4 (Santrock, 2014). Makin aman kelekatan seorang anak terhadap orang dewasa yang bersifat mengasuh akan membuat anak semakin mudah untuk mengembangkan hubungan yang baik dengan orang lain. Srouf, (1996) mengatakan bahwa kelekatan aman adalah suatu kelekatan emosional yang ditandai dengan adanya keterikatan perasaan seseorang dengan orang yang lain, dimana individu dapat saling berbagi perasaan dan pikiran mereka, baik secara verbal maupun non verbal. Kelekatan aman berupa dukungan dari orang tua agar menjadikan anak lebih mandiri dan otonomi. Anak yang memiliki kelekatan amandengan orang tua menunjukkan perilaku prososial, penyesuaian sosial dan psikologis yang lebih baik serta mampu berpisah dengan orang tua dengan tetap menjaga komunikasi dengan orang tua. Shaffer, (2002) mengatakan individu dengan kelekatan aman akan memperlihatkan ketergantungan yang tidak berlebihan kepada orang lain. Individu akan memiliki kepercayaan bahwa dirinya dicintai dan melihat orang lain sebagai orang baik, dan berniat baik. Kelekatan aman menggambarkan hubungan seeorang dengan orang tua sebagai hangat dan saling menyayangi.
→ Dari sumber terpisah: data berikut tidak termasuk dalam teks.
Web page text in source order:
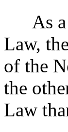
As a
Law,
of the
the
Law
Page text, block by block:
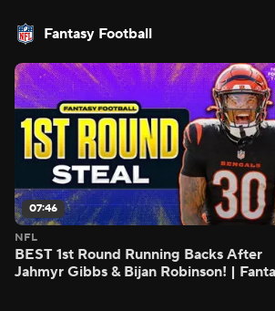
Fantasy Football
07:46
NFL
BEST 1st Round Running Backs After
Jahmyr Gibbs & Bijan Robinson! |
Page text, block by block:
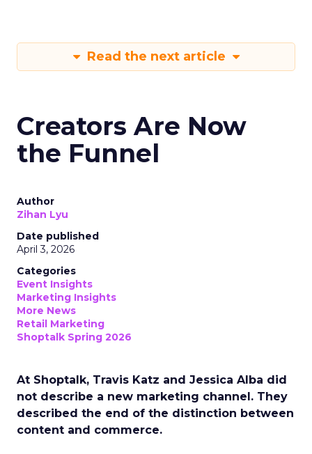
Read the next article
Creators Are Now
the Funnel
Author
Zihan Lyu
Date published
April 3, 2026
Categories
Event Insights
Marketing Insights
More News
Retail Marketing
Shoptalk Spring 2026
At Shoptalk, Travis Katz and Jessica Alba did
not describe a new marketing channel. They
described the end of the distinction between
content and commerce.
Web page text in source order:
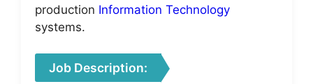
production Information Technology
systems.
Job Description:
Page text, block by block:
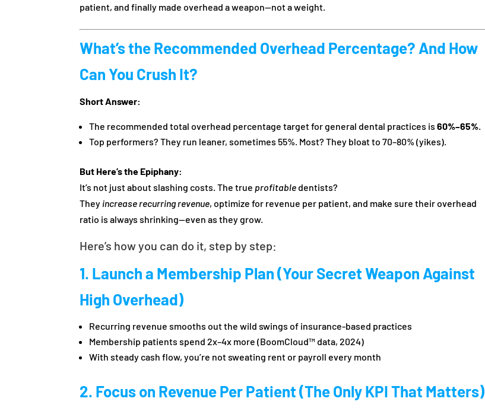
patient, and finally made overhead a weapon—not a weight.
What’s the Recommended Overhead Percentage? And How
Can You Crush It?
Short Answer:
The recommended total overhead percentage target for general dental practices is60%–65%
Top performers? They run leaner, sometimes 55%. Most? They bloat to 70–80% (yikes).
But Here’s the Epiphany:
It’s not just about slashing costs. The true profitable dentists?
They increase recurring revenue, optimize for revenue per patient, and make sure their overhead
ratio is always shrinking—even as they grow.
Here’s how you can do it, step by step:
1. Launch a Membership Plan (Your Secret Weapon Against
High Overhead)
Recurring revenue smooths out the wild swings of insurance-based practices
Membership patients spend 2x–4x more (BoomCloud™ data, 2024)
With steady cash flow, you’re not sweating rent or payroll every month
2. Focus on Revenue Per Patient (The Only KPI That Matters)
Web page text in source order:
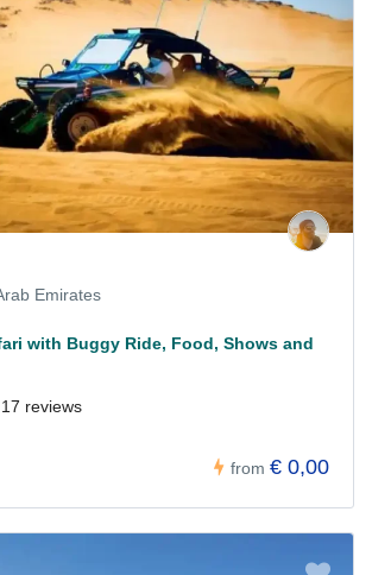
Emirates
with Buggy Ride, Food, Shows and
17 reviews
from € 0,00
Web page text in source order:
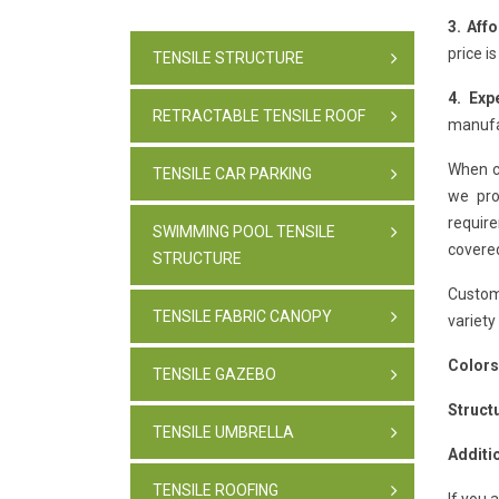
3.
price
4.
When
we
variety
TENSILE STRUCTURE
RETRACTABLE TENSILE ROOF
TENSILE CAR PARKING
SWIMMING POOL TENSILE
STRUCTURE
TENSILE FABRIC CANOPY
TENSILE GAZEBO
TENSILE UMBRELLA
TENSILE ROOFING
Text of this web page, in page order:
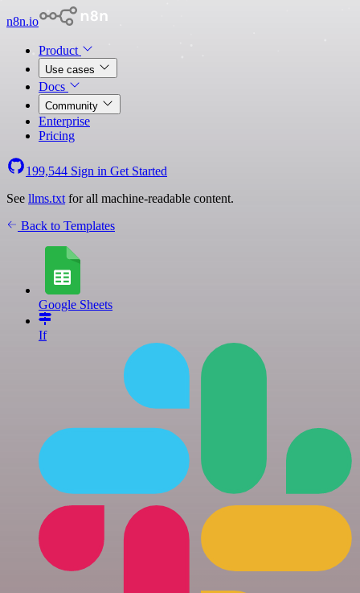
n8n.io
Product
Use cases
Docs
Community
Enterprise
Pricing
199,544 Sign in Get Started
See llms.txt for all machine-readable content.
Back to Templates
Google Sheets
If
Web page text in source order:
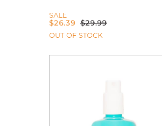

Hal ini akan berdampak pada hubungan sosialnya yang jauh lebih baik dan responsif terhadap kebutuhan orang lain. Mahasiswa yang tumbuh dengan kelekatan aman akan memiliki kepercayaan diri yang lebih baik dalam situasi sosial dan cenderung lebih asertif. Rasa aman merupakan sumber bagi mahasiswa untuk berfungsi secara mandiri dalam dunia yang lebih luas dan tercapainya kompetensi sosial yang berhubungan erat dengan penyesuaian sosial dan kualitas interaksi antar pribadi. Sedangkan mahasiswa yang merasakan tidak aman, akan kurang percaya diri dalam mengungkapkan keinginannya dan memiliki tingkat kemampuan sosial yang rendah. Akibatnya mahasiswa cenderung kurang bisa mengungkapkan kebutuhan dan keinginannya kepada orang lain dan cenderung kurang memiliki kemampuan asertif. Berdasarkan uraian latar belakang masalah di atas, maka peneliti terdorong melakukan penelitian mengenai hubungan antara kelekatan aman dengan perilaku asertif pada mahasiswa. Penelitian ini berjudul Hubungan antara Kelekatan Aman

5 dengan Perilaku Asertif pada Mahasiswa Psikologi Universitas Islam Sultan Agung Semarang. B. Tujuan Penelitian Tujuan penelitian ini untuk mengetahui adanya hubungan antara kelekatan aman dengan perilaku asertif pada mahasiswa. C. Manfaat Penelitian Penelitian ini diharapkan bisa memberikan manfaat yaitu: 1. Manfaat secara teoritis Diharapkan dapat menambah studi kepustakaan dalam bidang psikologi sosial, lebih spesifik mengenai hubungan antara kelekatan aman dengan perilaku asertif pada mahasiswa. 2. Manfaat secara praktis Diharapkan hasil penelitian ini dapat menjadi sumber wawasan bagi mahasiswa dalam mengembangkan perilaku asertif.